7. Any matter listed in Rule 166 may be addressed in an order issued under Rule 190.4. A pretrial order under Rule 166 may be used in individual cases regardless of the discovery level.

8. For purposes of defining discovery periods, “trial” does not include summary judgment.

Comment to 2013 change: Rule 190 is amended to implement section 22.004(h) of the Texas Government Code, which calls for rules to promote the prompt, efficient, and cost-effective resolution of civil actions when the amount in controversy does not exceed $100,000. Rule 190.2 now applies to expedited actions, as defined by Rule 169. Rule 190.2 continues to apply to divorces not involving children in which the value of the marital estate is not more than $50,000, which are otherwise exempt from the expedited actions process. Amended Rule 190.2(b) ends the discovery period 180 days after the date the first discovery request is served; imposes a fifteen limit maximum on interrogatories, requests for production, and requests for admission; and allows for additional disclosures. Although expedited actions are not subject to mandatory additional discovery under amended Rule 190.5, the court may still allow additional discovery if the conditions of Rule 190.5(a) are met.
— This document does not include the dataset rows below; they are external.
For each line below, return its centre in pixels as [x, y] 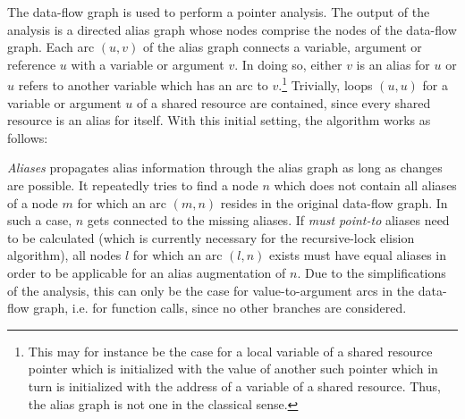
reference [32, 64]
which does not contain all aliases [365, 185]
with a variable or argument [148, 64]
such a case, [40, 220]
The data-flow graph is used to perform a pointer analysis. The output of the [219, 12]
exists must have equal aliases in [358, 255]
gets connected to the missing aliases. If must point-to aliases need [268, 220]
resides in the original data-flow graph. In [334, 202]
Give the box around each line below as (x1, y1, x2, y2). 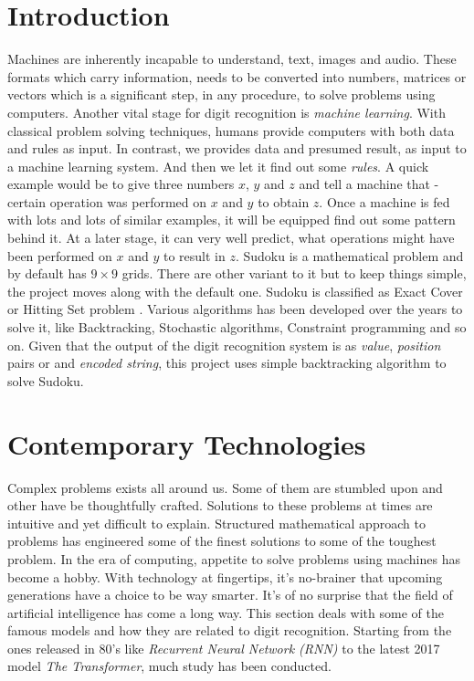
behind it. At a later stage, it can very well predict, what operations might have (7, 228, 455, 247)
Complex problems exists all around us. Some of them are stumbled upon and (7, 477, 443, 497)
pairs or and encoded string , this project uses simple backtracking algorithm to (7, 353, 447, 372)
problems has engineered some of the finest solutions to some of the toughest (7, 531, 437, 550)
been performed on (7, 246, 112, 265)
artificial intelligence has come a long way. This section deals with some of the (7, 602, 444, 622)
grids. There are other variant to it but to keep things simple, (121, 264, 467, 283)
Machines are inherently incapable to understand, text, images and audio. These (7, 49, 457, 68)
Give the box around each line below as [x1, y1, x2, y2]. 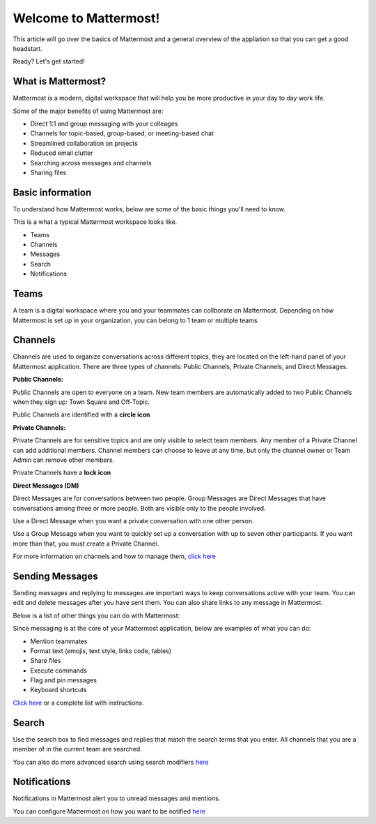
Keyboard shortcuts [30, 686, 87, 694]
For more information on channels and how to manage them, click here [13, 552, 216, 561]
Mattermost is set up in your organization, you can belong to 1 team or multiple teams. [13, 316, 260, 324]
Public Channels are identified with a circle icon [13, 410, 150, 419]
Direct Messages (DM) [13, 481, 79, 490]
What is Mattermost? [13, 75, 107, 87]
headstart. [13, 44, 43, 52]
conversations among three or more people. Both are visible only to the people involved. [13, 504, 266, 512]
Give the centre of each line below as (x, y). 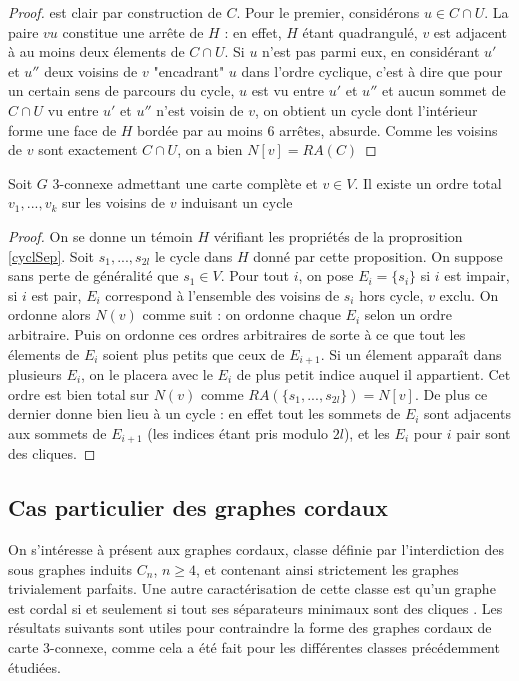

Comment to 2021 change: Rule 190.2 is amended to implement section 22.004(h-1) of the Texas Government Code. Under amended Rule 190.2, Level 1 discovery limitations now apply to a broader subset of civil actions: expedited actions under Rule 169, which is also amended to implement section 22.004(h-1) of the Texas Government Code, and divorces not involving children in which the value of the marital estate is not more than $250,000. Level 1 limitations are revised to impose a twenty-hour limit on oral depositions. Disclosure requests under Rule 190.2(b)(6) and Rule 194 are now replaced by required disclosures under Rule 194, as amended. The discovery periods under Rules 190.2(b)(1) and 190.3(b)(1) are revised to reference the required disclosures.